There are many different beliefs and opinions about sex that not only are wrong, but they can also destroy your love life. For example, most people believe that sex should be spontaneous, but the truth is that you must work hard to have a successful sex life. Sex therapists reveal 8 biggest myths about sex that you should stop believing.

 

  1. Men should always and everywhere be ready for sex

Contrary to popular opinion, men can’t have sex whenever they want their partners. They are not robots, and they can be tired, worried and anxious. Besides, as they age, men, need direct stimulation of the penis before and during sex. Woman shouldn’t be the most important in sex, but mutual satisfaction. Ask your partner what excites him and what he wants.

  1. If you don’t have an orgasm, it is the same as you didn’t have sex

Wrong! Sex is much more than the penetration and orgasm. If you believe in this myth, it is time to become more creative and more realistic about sex. Sex includes kissing, hugging, sensual massages … Sex is oral stimulation, manual stimulation, mutual masturbation and anal stimulation. Sex is dirty talking, reading erotica, watching adult movies together, playing games and sharing sex fantasies. Expand your understanding of the term sex, get rid of the pressure and thus will increase your enjoyment and pleasure.

  1. You should feel attractive enough to truly enjoy sex

The media and the porn industry are the main culprits for what women believe they must have a beautiful body to enjoy sex. Usually, men do not notice the flaws of the female body. They are excited by the fact that there is a naked woman beside them. Regardless of how they look, if their wives love their body and men will love it. For this you need time to accept and love your own originality. When women start to value their flaws and begin to love themselves in a way that will allow them to love and their partners.

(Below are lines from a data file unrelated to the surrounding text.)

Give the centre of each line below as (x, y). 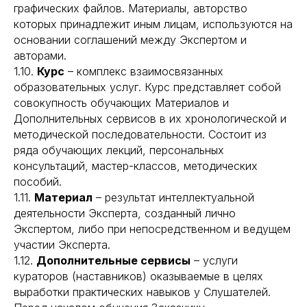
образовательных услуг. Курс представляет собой (147, 87)
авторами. (40, 56)
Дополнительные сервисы (113, 260)
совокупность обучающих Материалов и (121, 103)
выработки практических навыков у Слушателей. (142, 292)
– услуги (214, 260)
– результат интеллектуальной (173, 197)
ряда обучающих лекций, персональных (119, 150)
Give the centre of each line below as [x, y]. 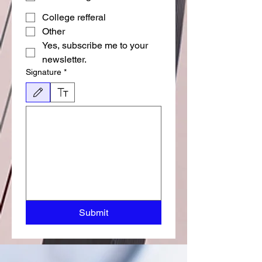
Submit [94, 213]
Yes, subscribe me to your [95, 46]
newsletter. [64, 60]
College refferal [74, 18]
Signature [44, 72]
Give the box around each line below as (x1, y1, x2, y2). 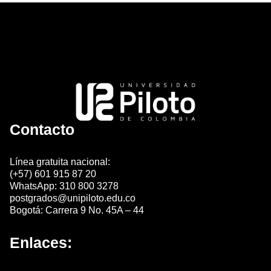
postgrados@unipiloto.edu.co (10, 193, 135, 204)
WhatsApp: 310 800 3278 (10, 181, 119, 192)
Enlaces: (10, 234, 72, 252)
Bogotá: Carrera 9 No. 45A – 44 (10, 205, 144, 216)
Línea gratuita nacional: (10, 157, 110, 168)
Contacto (10, 121, 74, 139)

  1. Sexual infidelity happens is because something is missing in the relationship

Although some people really have affairs because they feel they do not get what they want in a relationship, it’s just one of many reasons that comes to infidelity. Many people who are satisfied with the relationship were unfaithful just because they had arisen on occasion. Factors such as the availability and minimum risk of being caught are just some of the many factors that can lead to a “casual affair.” Some people are guided by instinct and it is one of the main reasons why it happens infidelity, not dissatisfaction with sex life.

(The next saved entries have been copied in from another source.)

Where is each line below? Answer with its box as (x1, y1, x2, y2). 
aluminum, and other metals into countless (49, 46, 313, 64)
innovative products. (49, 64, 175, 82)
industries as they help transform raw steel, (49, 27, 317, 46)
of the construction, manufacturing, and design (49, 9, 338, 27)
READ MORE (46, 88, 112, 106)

  1. It is easy to achieve a vaginal orgasm

People still think that it is easy to cause and to experience vaginal orgasm. The truth is that most women need clitoral stimulation to reach the top. Many men are surprised to hear this. The idea that you have to achieve vaginal orgasm causes pressure in pairs. Because women are frustrated and men are helpless. There are many misconceptions about how women experience orgasm. It’s hard to experience vaginal orgasm if you have sex quickly.

  1. Sex should be very exciting at the beginning

Many people think that the first sex with a new partner should be exciting. In rare cases this is true, but it is more likely that the first sex will be just good. In most people, sexual chemistry develops over time and then sex turns into something amazing and exciting. It is so because to have amazing sex, you really need to know your partner. If you’ve never had sex with the person before, normally you do not know what he or she wants, what it needs and how to comply.

Moreover, both probably will be a little nervous putting additional pressure on the event. The most important question to ask yourself at the beginning of the relationship is if you would like to see that person again. If everything was perfect from the start, you cannot grow, and grow together.

  1. If you must use a lubricant, it means that you’re not really excited

Wrong. Lubricants are your friends. Most people think that when a woman is aroused, should be moist. But sometimes the excitement can happen on an emotional level, not physical, so do not hesitate if you use lubricants.

  1. The relationship cannot survive if your libido isn’t in the same level

Often couples are worried due to noncompliance of their sexual desire, or when one partner wants more sex than the other. Almost there aren’t partners that have identical libido. If both of you do not want sex equally, it does not mean your relationship is doomed. The most important thing is to talk to your partner about how often you would like to have sex.

You also need to understand that your wishes and needs vary. If there are extreme differences over how often would like to have sex, then would be best to talk to a professional who can help you solve problems and come up with a plan that suits you both.